Exercise: From the line with "Avoid activities that" through the line with "immediate medical help", repeat the entries verbatim, both end lines included, and add nothing.

Listed records:
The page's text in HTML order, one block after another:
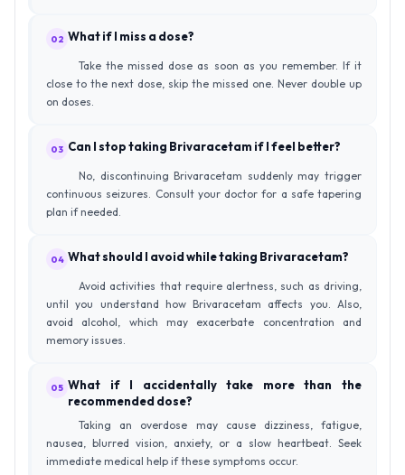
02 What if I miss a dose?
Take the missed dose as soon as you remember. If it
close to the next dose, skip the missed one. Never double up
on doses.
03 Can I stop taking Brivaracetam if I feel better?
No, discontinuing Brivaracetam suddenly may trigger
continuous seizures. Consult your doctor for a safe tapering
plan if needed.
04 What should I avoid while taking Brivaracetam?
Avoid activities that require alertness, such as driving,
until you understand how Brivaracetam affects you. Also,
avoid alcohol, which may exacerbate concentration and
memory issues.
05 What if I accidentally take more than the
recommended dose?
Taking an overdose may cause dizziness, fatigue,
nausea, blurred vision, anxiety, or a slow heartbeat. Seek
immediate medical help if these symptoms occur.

---

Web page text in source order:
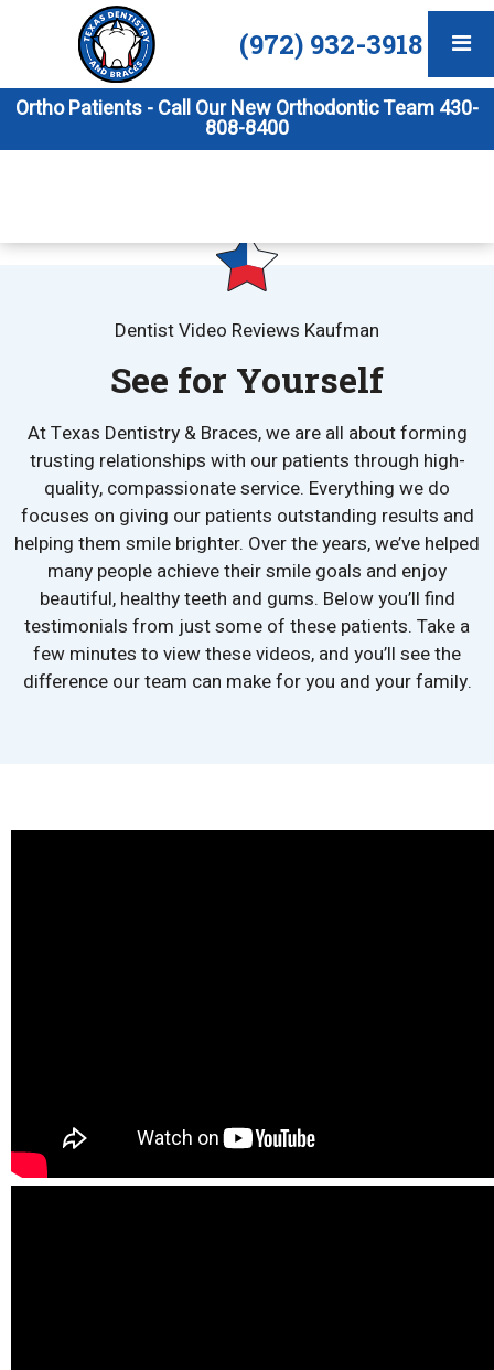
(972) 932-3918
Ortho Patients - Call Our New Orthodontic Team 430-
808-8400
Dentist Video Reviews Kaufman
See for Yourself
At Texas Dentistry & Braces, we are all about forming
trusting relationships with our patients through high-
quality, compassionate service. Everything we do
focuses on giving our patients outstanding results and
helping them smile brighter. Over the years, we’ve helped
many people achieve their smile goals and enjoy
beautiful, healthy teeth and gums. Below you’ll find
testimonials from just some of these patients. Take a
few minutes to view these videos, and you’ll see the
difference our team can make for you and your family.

Result:
Avoid activities that require alertness, such as driving,
until you understand how Brivaracetam affects you. Also,
avoid alcohol, which may exacerbate concentration and
memory issues.
05 What if I accidentally take more than the
recommended dose?
Taking an overdose may cause dizziness, fatigue,
nausea, blurred vision, anxiety, or a slow heartbeat. Seek
immediate medical help if these symptoms occur.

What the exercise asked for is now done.